47 min read2704 min audioDer Podcast "Psychologie To Go" ist ein Unterhaltungsformat mit dem Anspruch, psychologische Themen alltagstauglich aufzubereiten. In der Folge "Studien zeigen klar: Menschen, die ihre Stärken kennen, sind glücklicher" (Originaltitel) erklären die verheirateten Sprecher:innen Franca Cerutti (Psychotherapeutin) und Christian Weiß (Facharzt für Psychiatrie), wie Zuhörer:innen mithilfe des wissenschaftlich umstrittenen VIA-Modells von Martin Seligman 24 positive Charaktereigenschaften (Tugenden) identifizieren und gezielt ausbauen können. Sie unterscheiden dabei zwischen Stärken, Talenten und Fertigkeiten, empfehlen einen Online-Fragebogen, ein Tagebuch der Flow-Momente und das gezielte „Aufpumpen“ der Top-5-Stärken. Die Sendung wirbt mit kleinen Effektstudien für mehr Lebenszufriedenheit und warnt gleichzeitig vor überzogenen Heilsversprechen.
### 1. Seligmans 24 „Tugenden" sollen messbar machen, was einen stark macht
Die Autor:innen des VIA-Inventars hätten laut Christian aus philosophischen, religiösen und kulturellen Quellen 24 positive Eigenschaften (z. B. Neugier, Dankbarkeit, Mut) destilliert, die sich in sechs Domänen bündeln lassen. "Die sind so eine Art Essenz aus der menschlichen Entwicklung", formuliert er und betont, die Liste sei quer über Ethnien und Kulturen gültig, wenn auch gewichtet unterschiedlich.
### 2. Eigene Stärken zu erkennen, falle Betroffenen schwer, weil sie Betriebsblind seien
Franca berichtet, sie habe ihre Spontaneität jahrelang als "Sprunghaftigkeit" abgewertet; erst durch den Blickwinkelwechsel zur "Begeisterungsfähigkeit" habe sie den positiven Kern erkannt. Beide raten daher, neben der Selbstreflexion mindestens eine zweite Person um ehrliche Rückmeldung zu bitten, da "man selber mittendrin steckt" und Eigenschaften für "normal" halte.

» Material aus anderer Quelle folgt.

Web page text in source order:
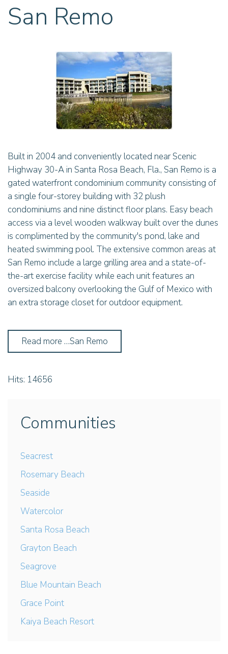
San Remo
Built in 2004 and conveniently located near Scenic
Highway 30-A in Santa Rosa Beach, Fla., San Remo is a
gated waterfront condominium community consisting of
a single four-storey building with 32 plush
condominiums and nine distinct floor plans. Easy beach
access via a level wooden walkway built over the dunes
is complimented by the community's pond, lake and
heated swimming pool. The extensive common areas at
San Remo include a large grilling area and a state-of-
the-art exercise facility while each unit features an
oversized balcony overlooking the Gulf of Mexico with
an extra storage closet for outdoor equipment.
Read more …San Remo
Hits: 14656
Communities
Seacrest
Rosemary Beach
Seaside
Watercolor
Santa Rosa Beach
Grayton Beach
Seagrove
Blue Mountain Beach
Grace Point
Kaiya Beach Resort
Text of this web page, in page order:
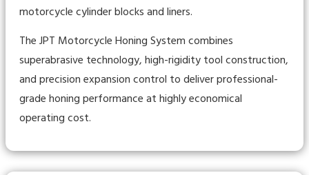
motorcycle cylinder blocks and liners.
The JPT Motorcycle Honing System combines
superabrasive technology, high-rigidity tool construction,
and precision expansion control to deliver professional-
grade honing performance at highly economical
operating cost.

### 3. Der Drei-Schritte-Plan: Test, Fremdperspektive, Tagebuch
Schritt eins bestehe aus dem Online-VIA-Fragebogen (verlinkt in den Shownotes), Schritt zwei aus einem Leitfaden für Freund:innen („Wann wirke ich lebendig?“) und Schritt drei aus einem Kurztagebuch, in dem man täglich notiert, wann man Flow spürt und welche Stärken daran beteiligt gewesen sein könnten. Diese Kombination erhöhe die Treffsicherheit der Top-5-Liste.
### 4. Stärken lassen sich durch gezielte „Aufpump-Übungen" verstärken
Sobald die persönlichen Top-Stärken feststehen, solle man sie bewusst in neue Kontexte tragen: z. B. als neugierige Person eine fremde Koch- oder Dokumentation ausprobieren. Dadurch entstünden „Superkräfte", die Lebenszufriedenkeit, Engagement und sogar Leistung leicht bis mittelgradig steigern könnten, so das Forschungsresümee von Christian.
### 5. Die Episode bleibt auf kommerzielle Selbstanwendung beschränkt und vermeidet wissenschaftliche Tiefe
Trotz wiederholter Betonung wissenschaftlicher Evidenz bleibt die Darstellung oberflächlich: Es fehlen Hinweise auf die umstrittene statistische Struktur des VIA-Modells, auf Kultur- oder Geschlechterbias sowie auf die Differenz zur etablierten Persönlichkeitsforschung. Kritische Gegenstimmen oder Alternativen zum Tugendansatz werden nicht erwähnt, stattdessen dominieren Aneignungstipps und Verlinkungen zu nicht validierten Arbeitsblättern der Moderatoren.
## Einordnung
Die Folge ist ein typisches Lifestyle-Podcast-Angebot: unterhaltsam, sympathisch und mit ein paar wissenschaftlichen Stichworten garniert, aber ohne journalistische Distanz oder Tiefe. Die Expert:innen machen sich die begrenzte Wirksamkeit des VIA-Ansatzes zwar kurz zunutzen, um übertriebene Erwartungen zu dämpfen, liefern aber keine belastbare Einordnung, warum gerade dieses Modell und keine anderen Konzepte zur Selbstwirksamkeit herhalten sollen. Kritische Perspektiven – etwa zur westlich-zentrierten Tugendliste oder zur Kommerzialisierung positiver Psychologie – bleiben ausgespart; stattdessen wird mit simplen Rezepten („Frag deine Freunde, führe ein Flow-Tagebuch, pumpe deine Stärken auf“) ein schneller Selbstoptimierungserfolg versprochen. Wer Hintergrundwissen oder eine ausgewogene Bewertung des VIA-Inventars sucht, wird hier nicht fündig; wer Anregungen für ein Wochenenden-Projekt sucht, kann durchaus ein paar nützliche Impulse mitnehmen.
Hörwarnung: Für Hörer:innen mit ernsten psychischen Belastungen ersetzt die Folge keine professionelle Diagnostik oder Therapie; sie bietet oberflächliche Selbsttests ohne wissenschaftliche Tiefe.